Thursday, November 18, 2010

(Geographically off-topic) -- Native Americans in Art and Architecture

http://2.bp.blogspot.com/_KIellwHLsm4/TOSR-rlVlqI/AAAAAAAAQMU/ME4sFlFbC6w/s1600/Syracuse_NY_photo_S_Gruber_June_2009%2B180.jpg
Sculpture in Syracuse by Luise Kaish. Photo: Samuel D. Gruber

By Ruth Ellen Gruber

My brother Sam Gruber has posted a thoughtful reflection about images of Native Americans used in art and architecture in Syracuse NY, on his blog about central New York state. He posts a selection of photographs showing Native Americans as heroic and submissive.
This month there are several local exhibitions related to art by and representations of Native Americans. New art of Haudenosaunee artists is on view at the Everson Museum in the exhibition Haudenosaunee: Elements. Popular and especially commercial and advertising images American Indians fill the walls of ArtRage Gallery in an exhibition of the collection of artist Tom Huff, entitled Tonto Revisited. Tom, a Seneca/Cayuga artist living on the Onondaga Nation, has been collecting “Indian Kitsch” for over 25 years.

Images of Indians are hardly new in Syracuse, a city situated in the center of the Onondaga Nation at the heart of the Haudenosaunee (Iroquois) Confederacy. These exhibitions should make people even more attentive.
Read full post HERE

Monday, November 8, 2010

Movies -- New Canadian Documentary on Hollywood Indians

By Ruth Ellen Gruber

There's a new (or newish -- I think it came out last year) documentary out about the depiction of Native Americans in the movies. It's called Reel Injun: On the Trail of the Hollywood Indian. It's made by a Cree filmmaker with the (iconic? ironic?) name of Neil Diamond.
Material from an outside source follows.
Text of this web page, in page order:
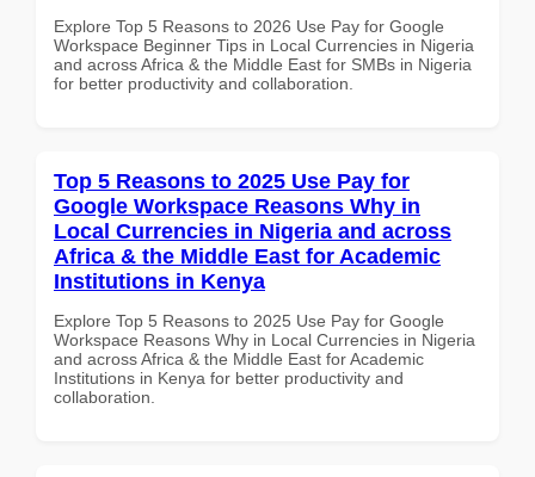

The movie goes over territory treated in several books, including the landmark "Playing Indian" by Philip J. Deloria.

From first glance at the web site and trailers, it looks interesting (and fun) but seems not to touch the important depiction of Native Americans in the West German Winnetou movies -- or the East German Indianer films (or any other European contruct).


The National Film Board of Canada, which sponsored the movie, has a more sober trailer:


Interestingly -- the National Film Board also sponsored an earlier documentary -- "If Only I Were an Indian"  (1995)-- that looks at Native American hobbyists in the Czech Republic.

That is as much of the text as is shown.